Clergy, politicians, and average males violently fought against women owning property, voting, existing in the public sphere. Women died for this struggle. One of the thoughts that I want to figure out how to develop is the idea that struggle against gay marriage and gay existence is based in sexism. As a movement, our favorite comparison is to that of anti-miscegenation efforts. There is a distinctive similarity in the legal struggle and the logic employed by those upholding the discriminatory laws, namely that that because everyone is treated equally in the ban, it isn’t discriminatory (i.e., because all blacks can only marry all black, but the same is true that whites can only marry whites OR since all men can only marry women, but the same is true that all women can only marry men).
Nevertheless, this comparison is shortsighted and forgets to ask, “Why is there such resistance?” In the case, of anti-miscegenation laws, the basis was racism, a belief in the need to use the law to protect the purity of the races. As with the anti-gay marriage movement, there was a willful desire to ignore the fact that regardless of the laws, people fall in love and the passion involved in that feeling made many people ignore the law and live their lives dangerously, knowing full-well that they could be beat on the street or sometimes prosecuted for their relationships. But the reason is not the same.
The reasoning cited in the anti-gay movement engages in sexist rhetoric. There are discussions of disrupting the traditional family. The cornerstone argument against women’s equality. Much of the language about the detriment of same-sex marriage mirrors the resistance to women’s equality. I believe that the LGBT movement does itself and the movement a disservice by not exploring the overlap of sexism embodied in the movement that has so much to do with sex.

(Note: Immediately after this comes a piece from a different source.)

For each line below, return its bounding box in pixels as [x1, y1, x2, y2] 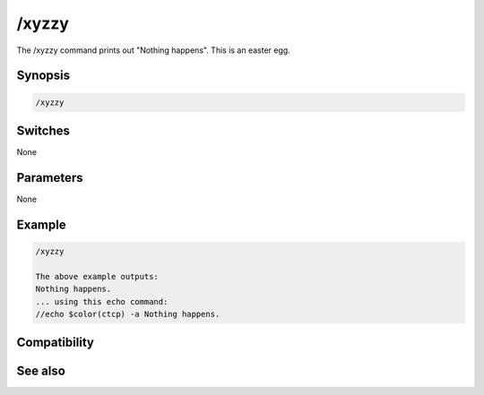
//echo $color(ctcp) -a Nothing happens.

Is part of the struggle against homosexuality embodied in the desire to have women’s sexuality constantly available, the fear of heterosexual men losing their importance? Is the fear of gay men on the part of straight men based in the idea of how little respect males are trained to have for their sexual objects in our society? Several studies have showed that more than 1/3 of college-aged men would rape a woman if they could get away with it, and 1 out of 2 would force themselves upon a woman (i.e., rape by another name) if they knew they could get away with it. Is the idea of being viewed by men in the way that they view women the basis of fear of the homosexual male? There seems to be some sort of truth in this idea, especially in light of the collective acceptance of the idea that the heterosexual male is justified in using force to respond to even the suggestion of attraction on the part of a homo/bisexual male.